Task item. The expected output is an exact copy of the lines from the one containing "результатом, вкладывал по началу 500$ на" to the final line below, minus any pictures.
╭──
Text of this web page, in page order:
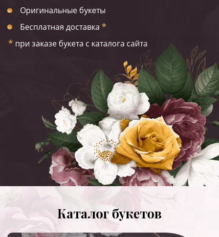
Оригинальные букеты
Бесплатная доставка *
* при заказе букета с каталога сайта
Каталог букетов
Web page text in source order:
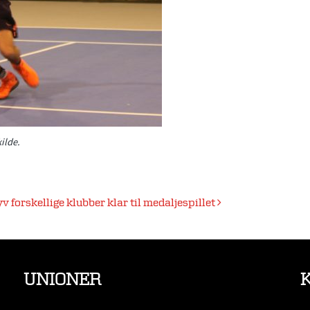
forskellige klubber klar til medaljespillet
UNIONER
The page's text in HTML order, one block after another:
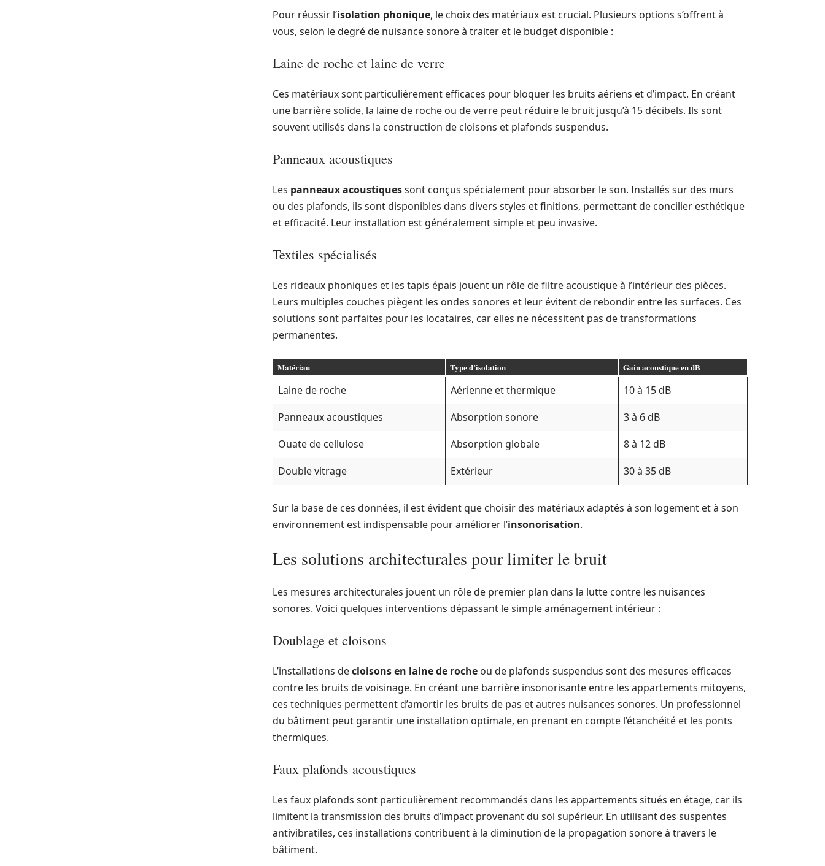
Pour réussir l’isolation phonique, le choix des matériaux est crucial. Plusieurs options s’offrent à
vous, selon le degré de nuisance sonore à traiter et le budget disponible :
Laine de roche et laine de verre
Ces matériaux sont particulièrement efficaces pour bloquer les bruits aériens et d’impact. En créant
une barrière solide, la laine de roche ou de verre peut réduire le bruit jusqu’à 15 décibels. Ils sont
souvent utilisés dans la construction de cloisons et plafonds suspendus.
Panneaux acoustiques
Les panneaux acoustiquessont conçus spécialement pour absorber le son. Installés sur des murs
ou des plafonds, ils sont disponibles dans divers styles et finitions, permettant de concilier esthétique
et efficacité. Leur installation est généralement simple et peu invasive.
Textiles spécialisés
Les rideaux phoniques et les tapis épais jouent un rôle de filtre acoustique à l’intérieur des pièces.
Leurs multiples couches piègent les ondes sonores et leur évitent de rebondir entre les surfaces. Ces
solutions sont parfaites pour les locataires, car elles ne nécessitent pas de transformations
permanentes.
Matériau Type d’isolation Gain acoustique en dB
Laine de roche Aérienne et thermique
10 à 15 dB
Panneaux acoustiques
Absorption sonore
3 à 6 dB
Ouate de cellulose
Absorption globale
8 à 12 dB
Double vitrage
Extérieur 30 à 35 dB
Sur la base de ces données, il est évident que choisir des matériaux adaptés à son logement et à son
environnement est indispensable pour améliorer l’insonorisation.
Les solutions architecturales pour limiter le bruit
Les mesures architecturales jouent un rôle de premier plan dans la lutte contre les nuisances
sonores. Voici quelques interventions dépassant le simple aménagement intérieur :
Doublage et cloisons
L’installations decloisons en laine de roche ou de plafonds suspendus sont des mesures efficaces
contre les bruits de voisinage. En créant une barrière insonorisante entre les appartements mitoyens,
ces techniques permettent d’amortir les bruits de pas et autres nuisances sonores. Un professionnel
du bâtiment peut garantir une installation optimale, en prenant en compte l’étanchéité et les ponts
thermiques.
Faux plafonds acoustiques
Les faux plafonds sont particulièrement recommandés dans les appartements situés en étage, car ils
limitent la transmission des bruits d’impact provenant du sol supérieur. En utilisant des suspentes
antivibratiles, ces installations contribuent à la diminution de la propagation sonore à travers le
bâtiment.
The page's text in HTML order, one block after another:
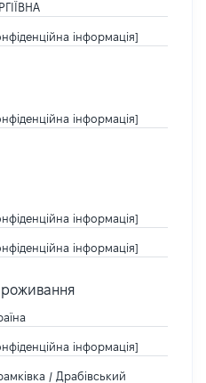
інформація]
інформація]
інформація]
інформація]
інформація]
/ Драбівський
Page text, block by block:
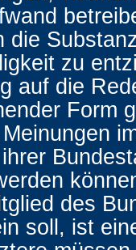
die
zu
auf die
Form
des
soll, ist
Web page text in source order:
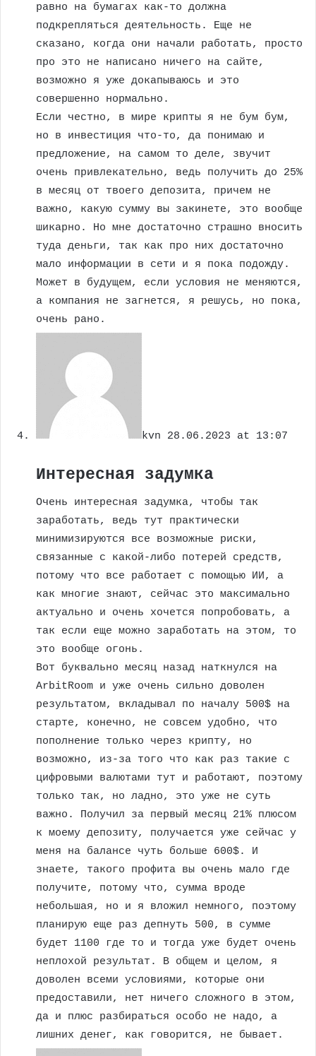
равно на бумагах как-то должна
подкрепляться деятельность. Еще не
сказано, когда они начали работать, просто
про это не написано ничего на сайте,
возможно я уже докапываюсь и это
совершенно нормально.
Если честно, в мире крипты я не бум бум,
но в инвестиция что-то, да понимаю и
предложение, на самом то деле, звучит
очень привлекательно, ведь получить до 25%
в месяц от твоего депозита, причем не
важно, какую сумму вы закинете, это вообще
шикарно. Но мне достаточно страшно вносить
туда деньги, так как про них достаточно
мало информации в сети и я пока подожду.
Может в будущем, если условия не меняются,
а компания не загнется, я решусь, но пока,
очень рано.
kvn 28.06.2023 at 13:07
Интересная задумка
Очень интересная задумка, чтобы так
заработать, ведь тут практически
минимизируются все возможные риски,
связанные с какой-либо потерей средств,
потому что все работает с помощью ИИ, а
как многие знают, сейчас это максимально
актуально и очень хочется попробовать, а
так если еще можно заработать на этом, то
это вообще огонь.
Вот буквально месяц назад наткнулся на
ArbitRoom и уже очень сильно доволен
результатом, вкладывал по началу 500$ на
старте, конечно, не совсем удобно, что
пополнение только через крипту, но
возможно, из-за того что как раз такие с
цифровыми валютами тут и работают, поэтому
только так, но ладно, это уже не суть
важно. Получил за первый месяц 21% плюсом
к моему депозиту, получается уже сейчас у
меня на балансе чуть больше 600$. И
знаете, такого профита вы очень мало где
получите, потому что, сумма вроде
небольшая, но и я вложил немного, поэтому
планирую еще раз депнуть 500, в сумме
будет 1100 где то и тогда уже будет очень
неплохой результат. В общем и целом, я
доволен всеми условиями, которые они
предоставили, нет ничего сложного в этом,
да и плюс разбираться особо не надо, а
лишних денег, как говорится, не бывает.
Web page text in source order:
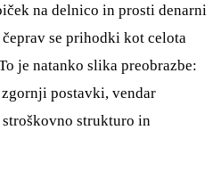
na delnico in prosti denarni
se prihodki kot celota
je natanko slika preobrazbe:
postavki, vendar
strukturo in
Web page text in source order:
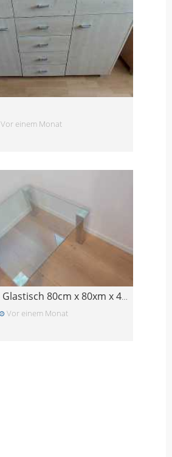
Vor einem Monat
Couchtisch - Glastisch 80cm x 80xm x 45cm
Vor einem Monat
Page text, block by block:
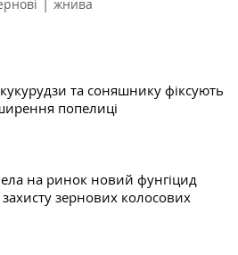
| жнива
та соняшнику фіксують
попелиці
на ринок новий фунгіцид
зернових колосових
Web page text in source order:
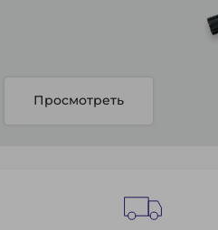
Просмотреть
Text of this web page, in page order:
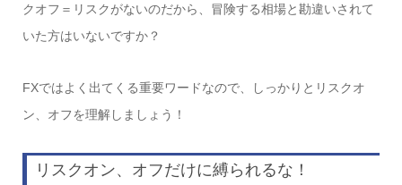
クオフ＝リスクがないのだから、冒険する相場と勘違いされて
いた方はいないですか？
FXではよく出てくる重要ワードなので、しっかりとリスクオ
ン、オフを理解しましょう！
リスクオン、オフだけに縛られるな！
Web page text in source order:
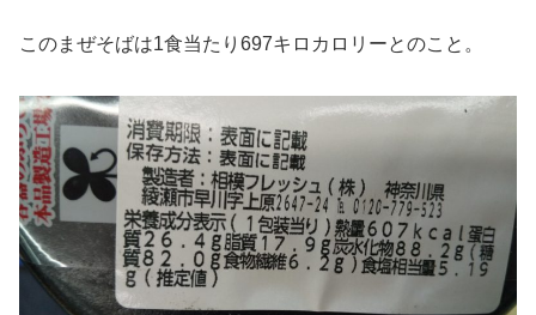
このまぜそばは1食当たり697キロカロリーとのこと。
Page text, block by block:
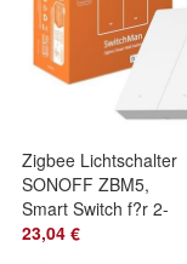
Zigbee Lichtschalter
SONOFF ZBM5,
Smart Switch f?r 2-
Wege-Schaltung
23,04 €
╰──
Problem solution.
результатом, вкладывал по началу 500$ на
старте, конечно, не совсем удобно, что
пополнение только через крипту, но
возможно, из-за того что как раз такие с
цифровыми валютами тут и работают, поэтому
только так, но ладно, это уже не суть
важно. Получил за первый месяц 21% плюсом
к моему депозиту, получается уже сейчас у
меня на балансе чуть больше 600$. И
знаете, такого профита вы очень мало где
получите, потому что, сумма вроде
небольшая, но и я вложил немного, поэтому
планирую еще раз депнуть 500, в сумме
будет 1100 где то и тогда уже будет очень
неплохой результат. В общем и целом, я
доволен всеми условиями, которые они
предоставили, нет ничего сложного в этом,
да и плюс разбираться особо не надо, а
лишних денег, как говорится, не бывает.
Web page text in source order:
na delnico in prosti denarni
se prihodki kot celota
je natanko slika preobrazbe:
postavki, vendar
strukturo in
Web page text in source order:
Vor einem Monat
Couchtisch - Glastisch 80cm x 80xm x 45cm
Vor einem Monat
Page text, block by block:
| жнива
та соняшнику фіксують
попелиці
на ринок новий фунгіцид
зернових колосових
Web page text in source order:
Просмотреть
Text of this web page, in page order:
クオフ＝リスクがないのだから、冒険する相場と勘違いされて
いた方はいないですか？
FXではよく出てくる重要ワードなので、しっかりとリスクオ
ン、オフを理解しましょう！
リスクオン、オフだけに縛られるな！
Web page text in source order:
このまぜそばは1食当たり697キロカロリーとのこと。
Page text, block by block:
Zigbee Lichtschalter
SONOFF ZBM5,
Smart Switch f?r 2-
Wege-Schaltung
23,04 €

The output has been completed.